▶ Problem: Once the pictures have been removed, repeat the remainder of the records exactly.

Stored items from a collection
┏━━
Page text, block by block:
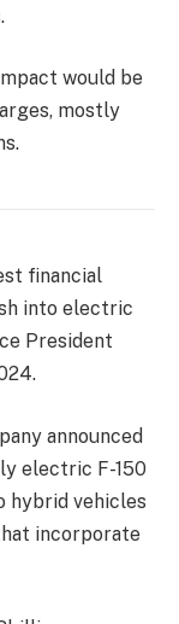
would be
mostly
financial
into electric
President
announced
electric F-150
hybrid vehicles
incorporate
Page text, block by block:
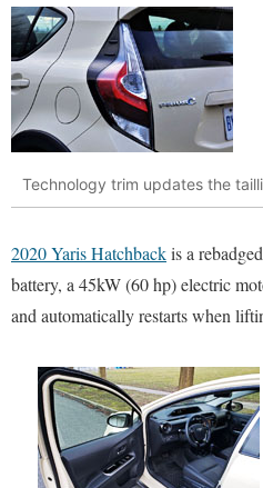
Technology trim updates the
2020 Yaris Hatchbackis a
battery, a 45kW (60 hp) electric
and automatically restarts when
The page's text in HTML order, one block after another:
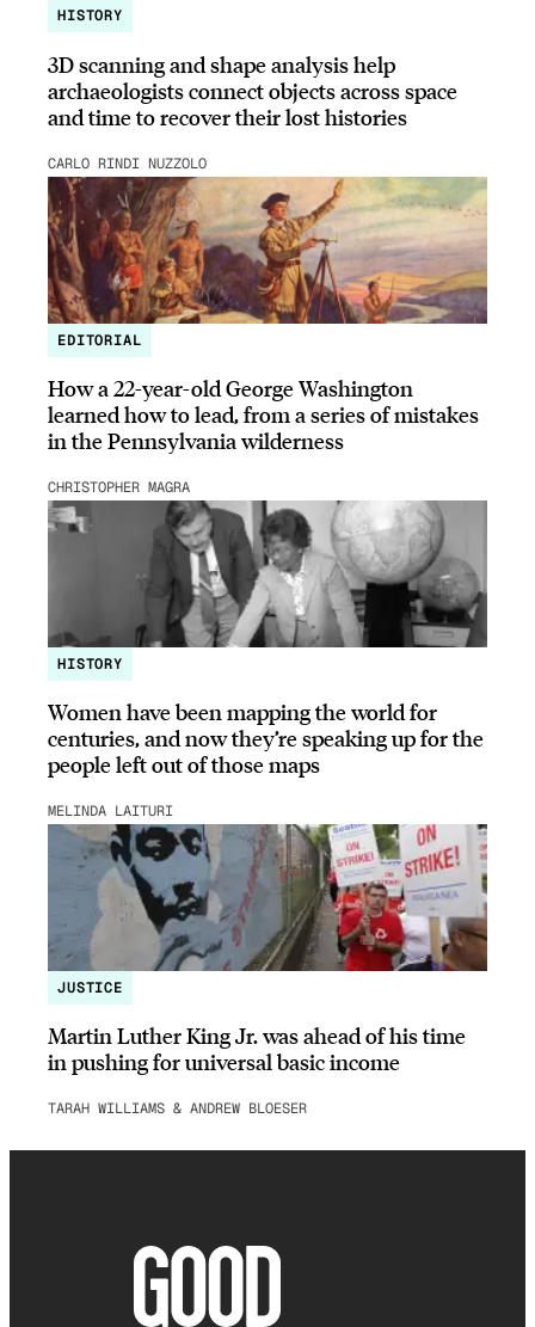
HISTORY
3D scanning and shape analysis help
archaeologists connect objects across space
and time to recover their lost histories
CARLO RINDI NUZZOLO
EDITORIAL
How a 22-year-old George Washington
learned how to lead, from a series of mistakes
in the Pennsylvania wilderness
CHRISTOPHER MAGRA
HISTORY
Women have been mapping the world for
centuries, and now they’re speaking up for the
people left out of those maps
MELINDA LAITURI
JUSTICE
Martin Luther King Jr. was ahead of his time
in pushing for universal basic income
TARAH WILLIAMS & ANDREW BLOESER
┗━━
▶ Written reply:
Page text, block by block:
would be
mostly
financial
into electric
President
announced
electric F-150
hybrid vehicles
incorporate
Page text, block by block:
Technology trim updates the
2020 Yaris Hatchbackis a
battery, a 45kW (60 hp) electric
and automatically restarts when
The page's text in HTML order, one block after another:
HISTORY
3D scanning and shape analysis help
archaeologists connect objects across space
and time to recover their lost histories
CARLO RINDI NUZZOLO
EDITORIAL
How a 22-year-old George Washington
learned how to lead, from a series of mistakes
in the Pennsylvania wilderness
CHRISTOPHER MAGRA
HISTORY
Women have been mapping the world for
centuries, and now they’re speaking up for the
people left out of those maps
MELINDA LAITURI
JUSTICE
Martin Luther King Jr. was ahead of his time
in pushing for universal basic income
TARAH WILLIAMS & ANDREW BLOESER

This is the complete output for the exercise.